London AI firm V7 expands from image data labeling into workplace automation

Photo courtesy of V7 Labs

V7 Labs, an AI company known for producing tools that help companies label and organize data for computer vision tasks, is expanding into the competitive arena of business process automation.

Today the company announced it was debuting a V7 Go, a software platform that relies on large AI models to automate white collar business tasks.

The company said the platform is already being used by a number of customers, including an asset management firm that is using it to extract data from confidential memos; a biotech company that is using it to mine information from scientific research papers; and a freight company that is using it to automate the processing of shipping documents.

Many consider business process automation the next big category poised to be disrupted by generative AI, as the technology moves from simply creating new content—such as composing emails or images—to carrying out the steps needed to complete a task. A growing number of venture-capital-backed startups are trying to create AI software that can act as an agent for people, carrying out tasks such as scheduling or purchasing. Adept AI, Elemental AI, and Interloom are among the others trying to grab a piece of the market.
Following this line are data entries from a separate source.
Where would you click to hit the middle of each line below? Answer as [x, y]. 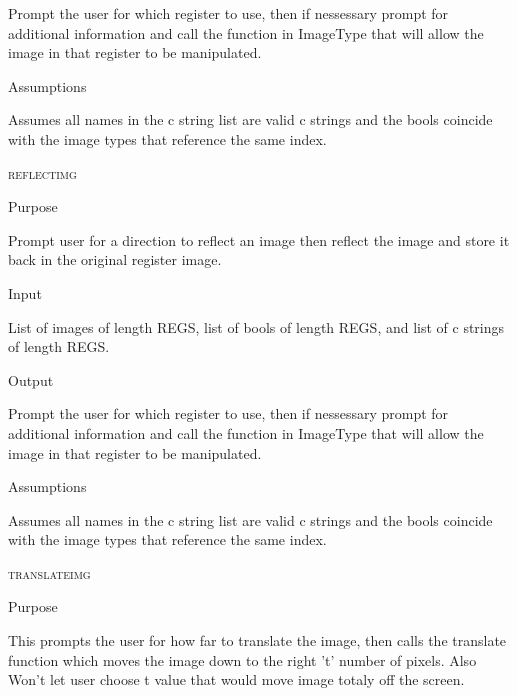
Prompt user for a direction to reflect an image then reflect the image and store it [259, 239]
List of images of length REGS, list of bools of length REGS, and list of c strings [256, 326]
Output [31, 379]
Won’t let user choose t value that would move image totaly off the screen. [236, 679]
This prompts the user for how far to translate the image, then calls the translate [257, 640]
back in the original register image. [115, 259]
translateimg [49, 572]
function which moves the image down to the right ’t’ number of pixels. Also [242, 659]
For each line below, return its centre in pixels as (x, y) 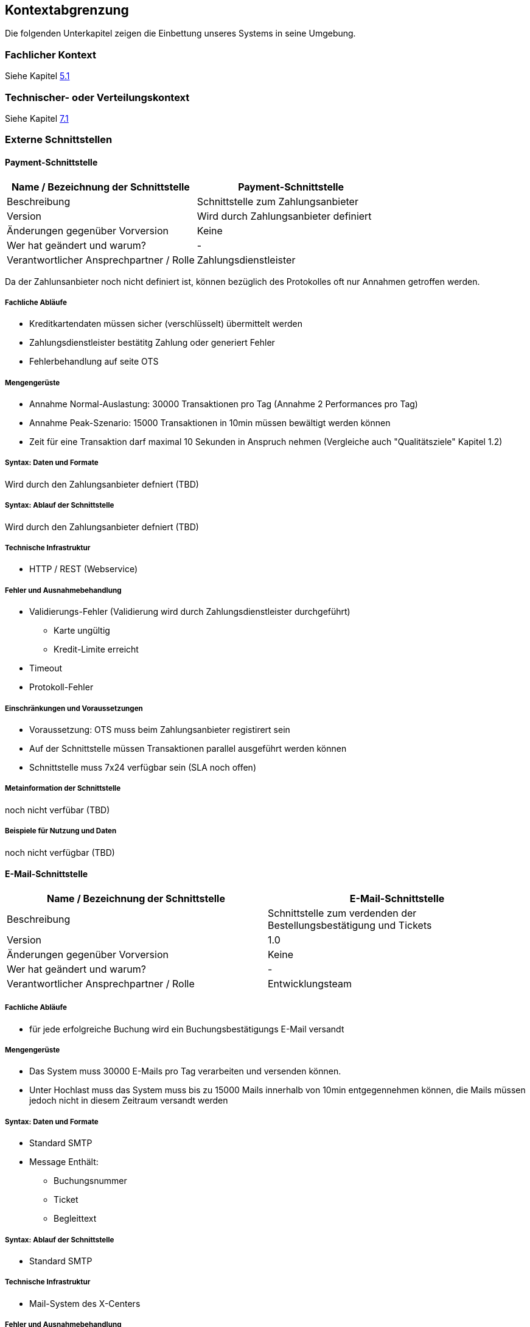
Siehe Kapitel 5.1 (37, 76)
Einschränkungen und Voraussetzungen (74, 708)
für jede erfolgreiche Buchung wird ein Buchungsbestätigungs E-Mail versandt (187, 1029)
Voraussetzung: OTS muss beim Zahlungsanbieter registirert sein (160, 729)
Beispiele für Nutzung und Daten (61, 831)
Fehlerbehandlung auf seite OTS (94, 362)
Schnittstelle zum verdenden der (342, 913)
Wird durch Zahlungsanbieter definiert (284, 216)
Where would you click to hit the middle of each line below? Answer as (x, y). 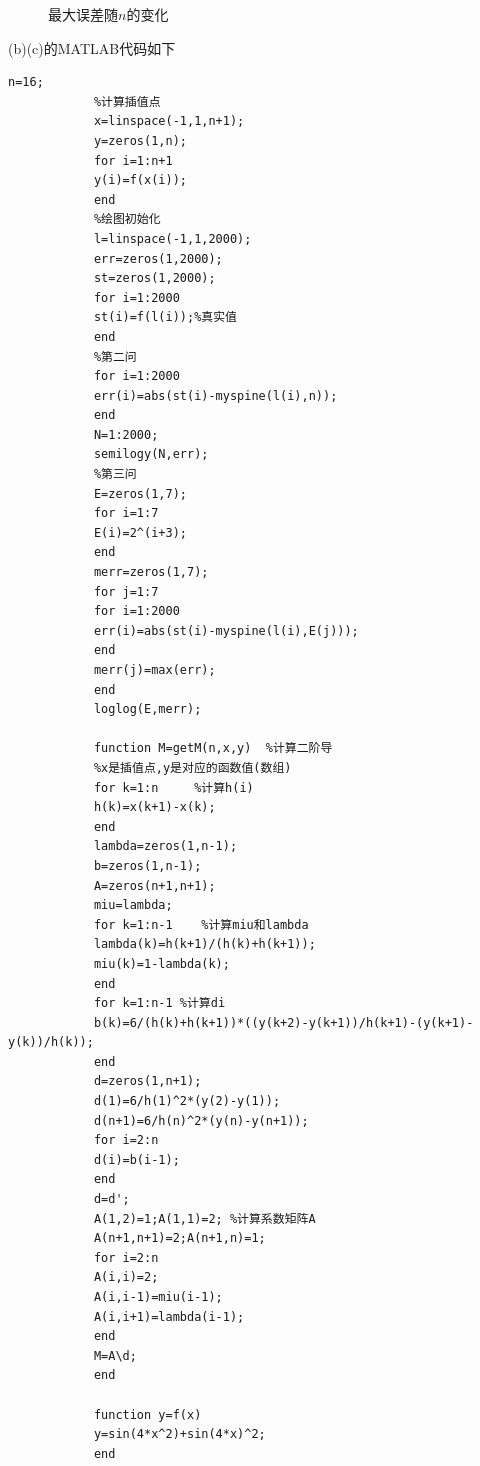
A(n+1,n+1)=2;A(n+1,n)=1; (179, 1238)
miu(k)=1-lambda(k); (161, 963)
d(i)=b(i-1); (136, 1159)
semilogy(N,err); (151, 454)
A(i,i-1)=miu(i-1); (158, 1297)
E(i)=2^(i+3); (140, 532)
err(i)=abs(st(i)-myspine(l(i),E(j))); (226, 630)
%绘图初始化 (127, 219)

Alberto Rizzoli, V7’s cofounder and CEO, told Fortune that the company decided to move into workplace automation because of its potential market size and after discovering that many of V7’s existing customers had started using V7’s existing software, called Darwin, to automate tasks beyond just labeling image data.

The existing market for business process automation was estimated at $10.2 billion in 2023, according to figures from Cognitive Market Research. But many see the existing players in the space—which include so-called robotic process automation firms, such as UiPath, and low-code application builders, such as Appian—as ripe for disruption because their existing software is not based on generative AI models.

Rizzoli said that many businesses want to use AI to automate aspects of work but lack the machine learning engineers to do so. So V7 wants to build simple software tools that essentially use AI to build AI, creating systems that can reliably carry out tasks.

With V7 Go, users can drop the files they want to use into the software platform and tell the software in plain English what to do, Rizzoli said.

The software uses AI models to automatically create a searchable tabular index—essentially a spreadsheet—of the information contained in the files. It also creates a spreadsheet-like interface listing the steps it intends to carry out in order to complete the task.

In one example, Rizzoli dropped a 40-page engineering report about a diesel engine along with the questionnaire for a spec sheet with 30 questions into V7 Go. In seconds, V7 Go completed the questions in the spec sheet automatically from the information found in the document. The software’s process can then be edited by a user through the spreadsheet-like interface to improve the steps the AI has devised for completing the task.

Simon Edwardsson, V7’s cofounder and chief technology officer, says that the company has tested its AI-powered information extraction engine on 1,000 documents and compared its accuracy against two other document processing software tools, one from Instabase and the other from Eigen Technologies. V7 Go was 100% accurate compared to 66% for Instabase and 42% for Eigen, he said.

Rizzoli also said that in its own tests V7 Go was 34% better than using OpenAI’s GPT-4 model alongside retrieval augmented generation (or RAG), where a search is performed on a specific database and then an AI model is asked to summarize or reason about the results of that search.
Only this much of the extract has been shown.